Короткий адрес: https://sciup.org/148318444
IDR: 148318444 | DOI: 10.17238/issn2221-2698.2019.36.24
Текст научной статьи Legal regulation of the traditional (native) Pacific walrus harvest in Russia
The Pacific walrus area is on the territory of Russia and the US. Anciently, up to 3 thousand years ago [1, Bogoslovskaya L., Slugin I., Zagrebin I., Krupnik I., p. 15], the Pacific walrus was harvested by native peoples of Chukotka and Alaska, and now the walrus is still important for traditional economic activity.
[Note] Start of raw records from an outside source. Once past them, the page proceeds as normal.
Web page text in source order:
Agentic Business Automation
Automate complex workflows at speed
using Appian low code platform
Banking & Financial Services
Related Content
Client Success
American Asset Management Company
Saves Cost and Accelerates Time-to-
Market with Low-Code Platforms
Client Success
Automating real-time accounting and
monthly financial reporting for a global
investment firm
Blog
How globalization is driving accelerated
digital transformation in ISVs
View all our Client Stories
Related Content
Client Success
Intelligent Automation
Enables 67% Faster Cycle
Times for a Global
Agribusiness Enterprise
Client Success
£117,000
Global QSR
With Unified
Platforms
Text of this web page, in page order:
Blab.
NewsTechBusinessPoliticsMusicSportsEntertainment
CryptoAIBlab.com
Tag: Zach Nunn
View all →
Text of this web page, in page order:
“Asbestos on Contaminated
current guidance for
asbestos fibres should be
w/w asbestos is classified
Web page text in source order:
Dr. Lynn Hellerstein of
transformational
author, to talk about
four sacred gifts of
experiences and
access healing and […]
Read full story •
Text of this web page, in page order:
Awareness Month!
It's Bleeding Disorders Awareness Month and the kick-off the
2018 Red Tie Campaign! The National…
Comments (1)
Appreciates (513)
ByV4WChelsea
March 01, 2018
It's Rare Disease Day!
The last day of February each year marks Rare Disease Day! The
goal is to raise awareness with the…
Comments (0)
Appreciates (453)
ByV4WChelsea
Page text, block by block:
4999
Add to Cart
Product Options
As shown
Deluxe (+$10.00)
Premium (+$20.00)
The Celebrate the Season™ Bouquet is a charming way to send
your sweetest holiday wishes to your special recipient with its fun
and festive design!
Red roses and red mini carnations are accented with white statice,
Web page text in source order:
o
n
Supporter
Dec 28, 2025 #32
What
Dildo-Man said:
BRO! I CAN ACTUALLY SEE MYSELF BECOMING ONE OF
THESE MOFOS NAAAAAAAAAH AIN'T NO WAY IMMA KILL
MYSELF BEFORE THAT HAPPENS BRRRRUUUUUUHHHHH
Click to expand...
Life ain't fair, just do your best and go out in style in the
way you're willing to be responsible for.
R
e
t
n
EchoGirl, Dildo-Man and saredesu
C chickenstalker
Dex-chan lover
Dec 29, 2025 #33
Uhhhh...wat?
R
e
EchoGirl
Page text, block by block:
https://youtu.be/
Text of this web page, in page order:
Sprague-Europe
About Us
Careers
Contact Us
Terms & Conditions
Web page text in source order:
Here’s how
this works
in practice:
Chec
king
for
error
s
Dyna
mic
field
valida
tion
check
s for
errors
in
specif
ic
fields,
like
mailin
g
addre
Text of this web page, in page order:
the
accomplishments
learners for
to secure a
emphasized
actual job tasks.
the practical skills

Historically, traditional environmental management had no special permits or strict rationing. Currently, existing natural resource legislation contains general provisions on the customary use of natural resources by native peoples. Nevertheless, it requires obtaining special permits and licensing (incl. rationing) in respect of each of the natural resources [2, Zhuravel V.P., p. 84]. Therefore, the Pacific subspecies of walrus is in the list of aquatic biological resources1 with an established total allowable catch (TAC). Every year, the rationale for TAC is developed and quotas for the walrus harvest are approved for the native people of Chukotka. On the US side, the Pacific walrus hunt is not subject to legislative quotas, but it is produced in enough quantities to meet the needs of Alaska's native people.
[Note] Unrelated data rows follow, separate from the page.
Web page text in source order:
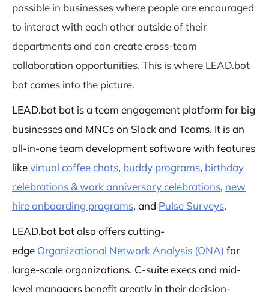
possible in businesses where people are encouraged
to interact with each other outside of their
departments and can create cross-team
collaboration opportunities. This is where LEAD.bot
bot comes into the picture.
LEAD.bot bot is a team engagement platform for big
businesses and MNCs on Slack and Teams. It is an
all-in-one team development software with features
likevirtual coffee chats, buddy programs, birthday
celebrations & work anniversary celebrations, new
hire onboarding programs, and Pulse Surveys.
LEAD.bot bot also offers cutting-
edge Organizational Network Analysis (ONA) for
large-scale organizations. C-suite execs and mid-
level managers benefit greatly in their decision-
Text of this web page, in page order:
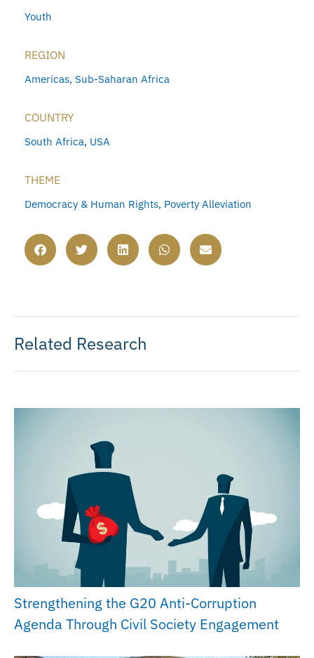
Youth
REGION
Americas, Sub-Saharan Africa
COUNTRY
South Africa, USA
THEME
Democracy & Human Rights, Poverty Alleviation
Related Research
Strengthening the G20 Anti-Corruption
Agenda Through Civil Society Engagement
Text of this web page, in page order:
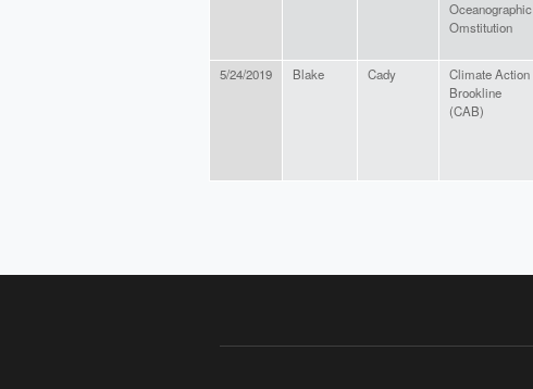
Oceanographic
Omstitution
5/24/2019 Blake Cady
Climate Action
Brookline
(CAB)
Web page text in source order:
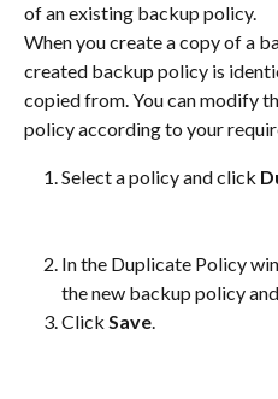
of an existing backup policy.
When you create a copy of a
created backup policy is
copied from. You can modify
policy according to your
Select a policy and click
In the Duplicate Policy
the new backup policy
Click Save.
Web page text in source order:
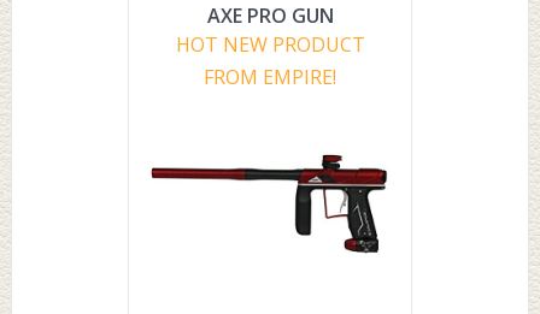
AXE PRO GUN
HOT NEW PRODUCT
FROM EMPIRE!
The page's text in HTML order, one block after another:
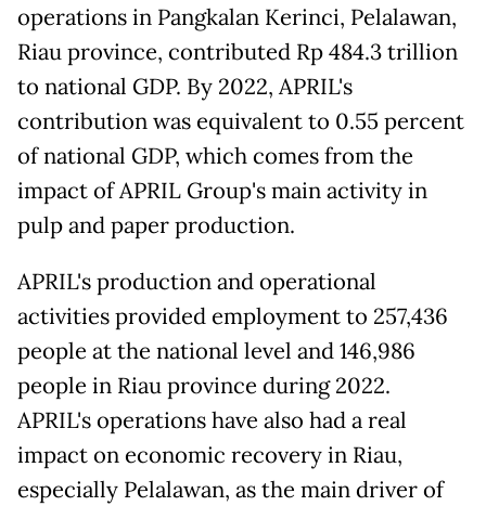
operations in Pangkalan Kerinci, Pelalawan,
Riau province, contributed Rp 484.3 trillion
to national GDP. By 2022, APRIL's
contribution was equivalent to 0.55 percent
of national GDP, which comes from the
impact of APRIL Group's main activity in
pulp and paper production.
APRIL's production and operational
activities provided employment to 257,436
people at the national level and 146,986
people in Riau province during 2022.
APRIL's operations have also had a real
impact on economic recovery in Riau,
especially Pelalawan, as the main driver of
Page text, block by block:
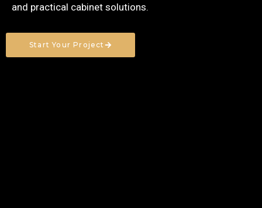
and practical cabinet solutions.
Start Your Project
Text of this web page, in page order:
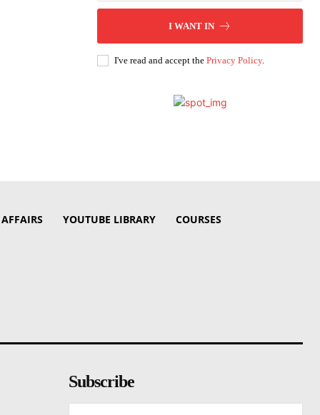
I WANT IN
I've read and accept the Privacy Policy.
YOUTUBE LIBRARY COURSES
Subscribe
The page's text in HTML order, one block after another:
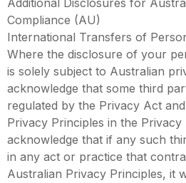
Additional Disclosures for
Compliance (AU)
International Transfers of
Where the disclosure of your
is solely subject to Australian
acknowledge that some third
regulated by the Privacy Act
Privacy Principles in the Privacy
acknowledge that if any such
in any act or practice that
Australian Privacy Principles, it
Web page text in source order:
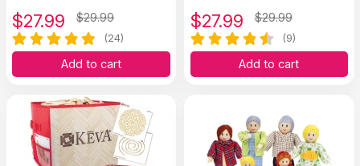
$27.99 $29.99
(24)
Add to cart
$27.99 $29.99
(9)
Add to cart
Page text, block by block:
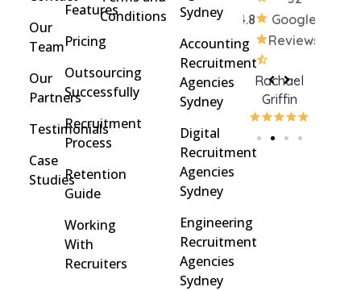
4.8
Google
Reviews
Rohan
Davidson
brent
brinton
Rachael
Griffin
Our
Team
Our
Partners
Testimonials
Case
Studies
Features
Pricing
Outsourcing
Successfully
Recruitment
Process
Retention
Guide
Working
With
Recruiters
Conditions
Sydney
Accounting
Recruitment
Agencies
Sydney
Digital
Recruitment
Agencies
Sydney
Engineering
Recruitment
Agencies
Sydney
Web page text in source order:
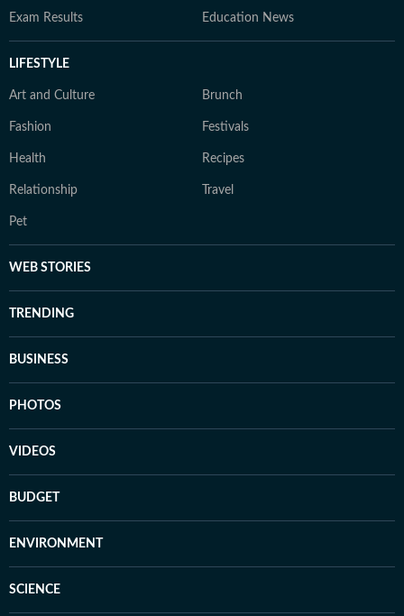
Exam Results Education News
LIFESTYLE
Art and Culture Brunch
Fashion Festivals
Health Recipes
Relationship Travel
Pet
WEB STORIES
TRENDING
BUSINESS
PHOTOS
VIDEOS
BUDGET
ENVIRONMENT
SCIENCE
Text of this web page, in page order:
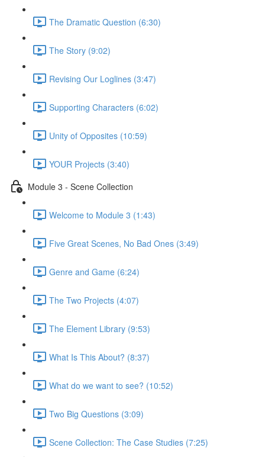
The Dramatic Question (6:30)
The Story (9:02)
Revising Our Loglines (3:47)
Supporting Characters (6:02)
Unity of Opposites (10:59)
YOUR Projects (3:40)
Module 3 - Scene Collection
Welcome to Module 3 (1:43)
Five Great Scenes, No Bad Ones (3:49)
Genre and Game (6:24)
The Two Projects (4:07)
The Element Library (9:53)
What Is This About? (8:37)
What do we want to see? (10:52)
Two Big Questions (3:09)
Scene Collection: The Case Studies (7:25)
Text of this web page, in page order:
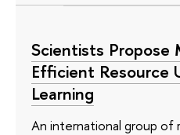
Scientists
Efficient Resource
Learning
An international group of
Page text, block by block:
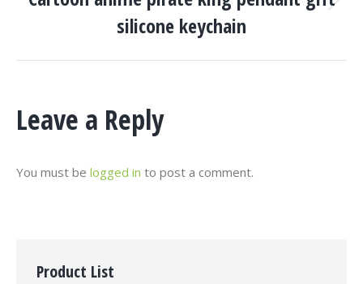
Next
project:
silicone keychain
Leave a Reply
You must be logged in to post a comment.
Product List
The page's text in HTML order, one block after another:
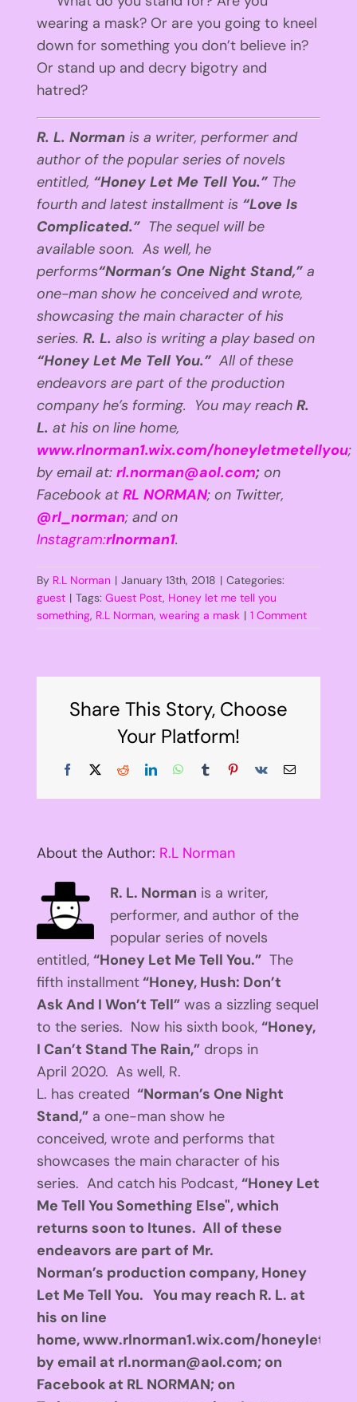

The average annual harvest levels of walrus in both countries in 1990–1999: 6,307 ( + 707) walruses; in 2000–2009: 5,410 ( + 511), incl. 42% of struck and lost walruses [3, MacCraken J.G., p.
∗ For citation:
2074], of which 49–51% were harvested in Alaska. Also, a decline in ice cover is observed in the Arctic over the past 20 years [4, Jay C.V., Fischbach A.S., Kochnev A.A., p. 9; U.S. National Ice Center]. It negatively impacts on walruses (increasing mortality) because their life is closely linked to the ice (the calves, molt, and rest in the feeding areas). To assess the current situation of the Pacific walrus harvest in the period of climate change, legislative and other official instruments governing its harvesting were analyzed, and a review of recent research was made.
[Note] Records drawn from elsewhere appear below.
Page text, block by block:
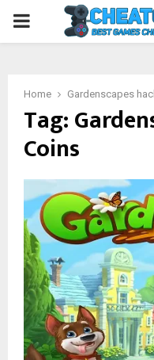
PRIMARY
Home Gardenscapes
Tag:
Coins
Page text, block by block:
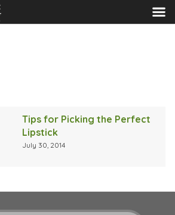
MENU
Tips for Picking the Perfect
Lipstick
July 30, 2014
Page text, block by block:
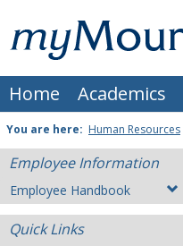
content
Mount
St.
Joseph
University
Home Academics
You are here: Human Resources
Employee Information
Employee Handbook
Quick Links
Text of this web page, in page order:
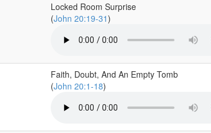
Locked Room Surprise
(John 20:19-31)
Faith, Doubt, And An Empty Tomb
(John 20:1-18)
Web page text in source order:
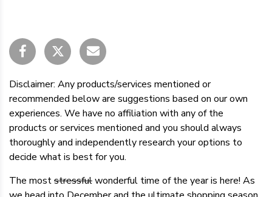
Disclaimer: Any products/services mentioned or
recommended below are suggestions based on our own
experiences. We have no affiliation with any of the
products or services mentioned and you should always
thoroughly and independently research your options to
decide what is best for you.
The moststressfulwonderful time of the year is here! As
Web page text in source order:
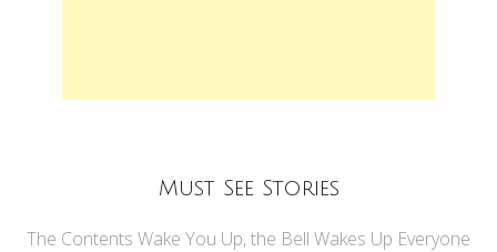
Must See Stories
The Contents Wake You Up, the Bell Wakes Up Everyone
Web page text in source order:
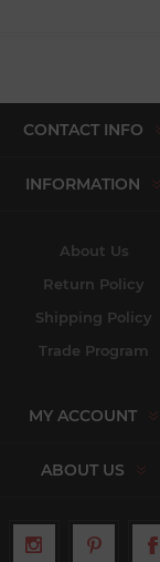
CONTACT INFO
INFORMATION
About Us
Return Policy
Shipping Policy
Trade Program
MY ACCOUNT
ABOUT US
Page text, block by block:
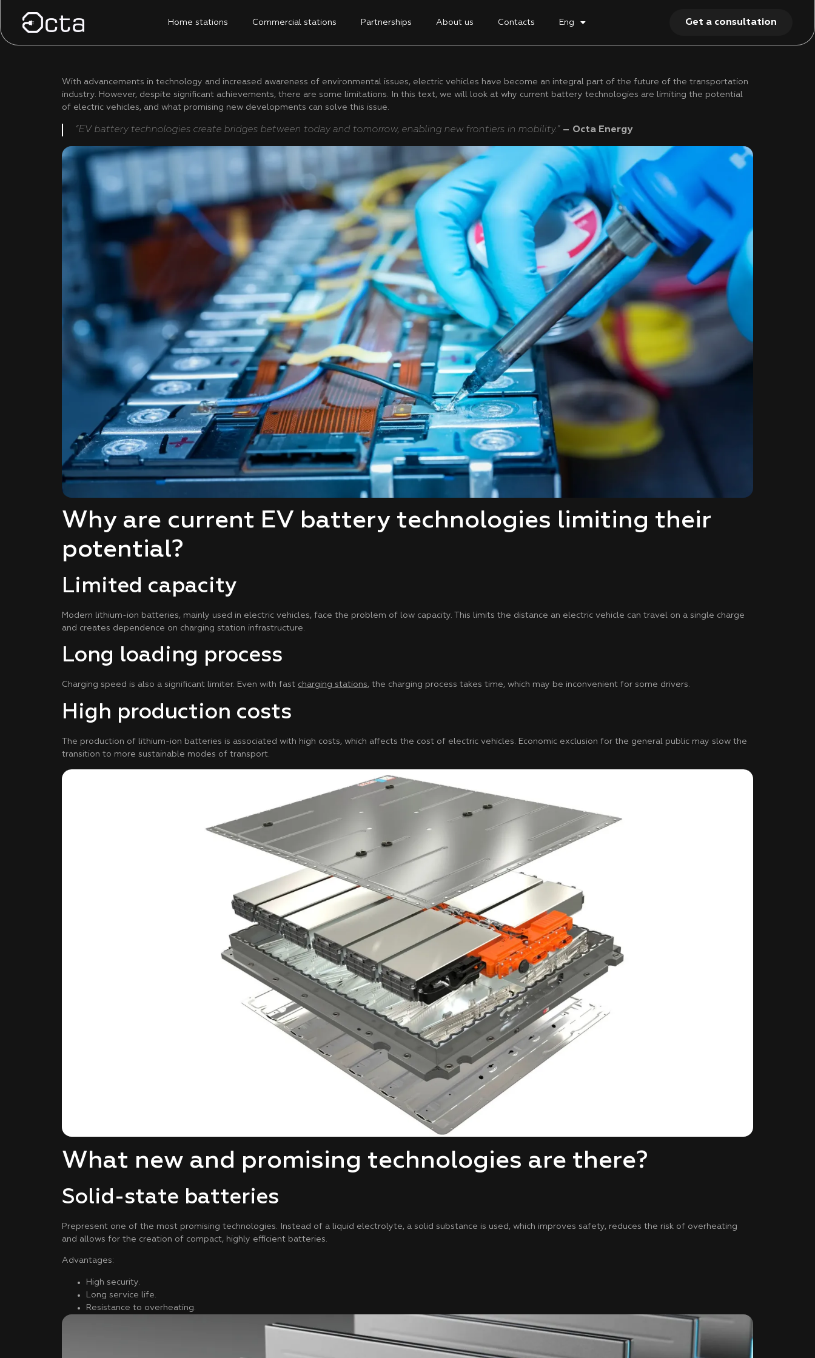
Home stations Commercial stations Partnerships About us Contacts Eng Get a consultation
With advancements in technology and increased awareness of environmental issues, electric vehicles have become an integral part of the future of the transportation
industry. However, despite significant achievements, there are some limitations. In this text, we will look at why current battery technologies are limiting the potential
of electric vehicles, and what promising new developments can solve this issue.
“EV battery technologies create bridges between today and tomorrow, enabling new frontiers in mobility.” – Octa Energy
Why are current EV battery technologies limiting their
potential?
Limited capacity
Modern lithium-ion batteries, mainly used in electric vehicles, face the problem of low capacity. This limits the distance an electric vehicle can travel on a single charge
and creates dependence on charging station infrastructure.
Long loading process
Charging speed is also a significant limiter. Even with fast charging stations, the charging process takes time, which may be inconvenient for some drivers.
High production costs
The production of lithium-ion batteries is associated with high costs, which affects the cost of electric vehicles. Economic exclusion for the general public may slow the
transition to more sustainable modes of transport.
What new and promising technologies are there?
Solid-state batteries
Prepresent one of the most promising technologies. Instead of a liquid electrolyte, a solid substance is used, which improves safety, reduces the risk of overheating
and allows for the creation of compact, highly efficient batteries.
Advantages:
High security.
Long service life.
Resistance to overheating.

Status of the Pacific Walrus and living conditions
The Pacific Walrus is the slowest breeding species among the harvested pinniped animals in the Arctic. Walruses are polygamous. Their puberty is reached by 5–7 years, but males enter reproduction only by 13–14 years because of stiff competition for females [5, Kibalchich A.A., p. 178]. Breeding occurs in January — March, and the birthing season is between April and mid-June. Pregnancy lasts 15 months, with a latent stage of 4 months [5, Kibalchich A.A., p. 178]. Females usually have one calf once every three years, depending on the mother and feeds milk up to 2–2.5 years [6, Fay F.H., p. 138]. The mortality of calves in the first year of life reaches 40–45%, incl. stillbirths and abortion in the late stage of pregnancy [data from 1981–1987; 7, Kibalchich A.A., p. 28].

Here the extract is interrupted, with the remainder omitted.